Executive Summary
There is widespread consensus that open and freely available AI models benefit research. Yet there is a lack of empirical evidence detailing how this relationship manifests. This report aims to fill this gap by investigating the use of open large language models (LLMs) in published research, overviewing what organizations and countries use them most frequently, and considering their wider impact on research. To this end, we identify and analyze more than 250 publications that use open models in ways that require access to model weights, and derive a taxonomy of use cases that openly available model weights exclusively or predominantly enable. We then review more than 130 publications that use closed models to compare use cases when model weights are and are not openly available.
Our analysis finds that open models enable a more diverse range of use cases than closed models. Of the eight high-level use cases for AI models we identified, five are exclusively enabled by access to model weights, two predominantly require weights, and one does not require weights. Those requiring weights include continuously pretraining models to expand their general knowledge, compressing models to improve their efficiency, combining different models or synchronizing their modalities (e.g., text and imagery), and measuring the functionality of models on hardware or the performance of hardware when running models.
Two use cases predominantly require access to weights: fine-tuning models for particular tasks or domains, and examining model internals to interpret their functionality. While some closed model application programming interfaces (API) allow for these use cases, the access offered is generally very limited and does not, for example, allow for customized fine-tuning or granular examination of model internals. These APIs are therefore generally less useful to researchers for these use cases, and most studies assessed in this report that conducted model fine-tuning or examination required access to model weights.
The final use case is prompting, which we define as any form of input-output probing. Prompting allows for the evaluation of model performance, capabilities, alignment, and safety, among other things, and requires only minimal access to a model through a web or programming interface, so it can be conducted on both open and closed models. In our sample of papers that used closed models, researchers engaged almost exclusively in model prompting.

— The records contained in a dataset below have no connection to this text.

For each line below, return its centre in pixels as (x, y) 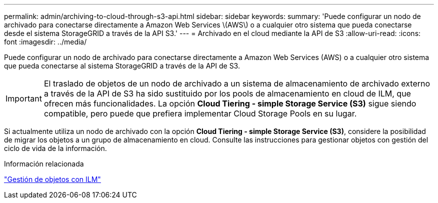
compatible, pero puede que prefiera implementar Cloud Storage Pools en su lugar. (200, 113)
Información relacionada (44, 164)
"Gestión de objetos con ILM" (52, 179)
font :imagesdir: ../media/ (45, 42)
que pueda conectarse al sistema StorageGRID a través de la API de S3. (122, 66)
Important (24, 98)
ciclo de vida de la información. (55, 148)
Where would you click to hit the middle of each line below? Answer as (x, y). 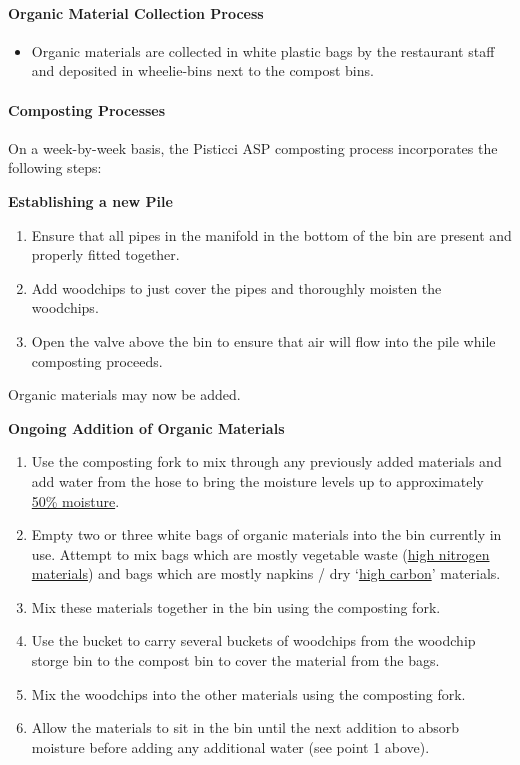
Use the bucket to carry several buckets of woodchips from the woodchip (253, 640)
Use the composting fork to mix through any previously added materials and (266, 461)
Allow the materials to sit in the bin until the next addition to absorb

These open model use cases allow researchers to investigate a wider range of questions, explore more avenues of experimentation, and implement and demonstrate a wider range of techniques than if they only had access to closed models. For example, researchers can custom fine-tune or continuously pretrain open models to study how a model’s performance or behavior changes with the introduction of new datasets and techniques, or examine open models to assess how their internal parameters and processes contribute to and influence model behaviors, which is an important enabler of AI interpretability and auditing. We note that some researchers may prefer to use closed models, especially for prompting, as state-of-the-art models tend to be closed, often come with convenient user interfaces and APIs, and do not require the user to download and run the model on custom computing infrastructure. Notwithstanding such factors, we find that access to open models can support advances in important areas of research beyond what is possible with closed models.
When it comes to the types of authors and organizations conducting research that use open models, we find that nearly 90% and 50% of the papers in our sample were produced by researchers at academic institutions and companies, respectively, with about 35% being written in collaboration by authors at these types of organizations. While open models can be beneficial to lower-resource academic organizations, the prevalence of academia in our sample is likely due to the fact they are more likely to publish their research. We also find that the majority of papers that use open models in our sample are produced by researchers at U.S. organizations (64%), followed by Chinese organizations (38%), which reflects broader trends in AI research output, as well as the predominance of English language research in our sample.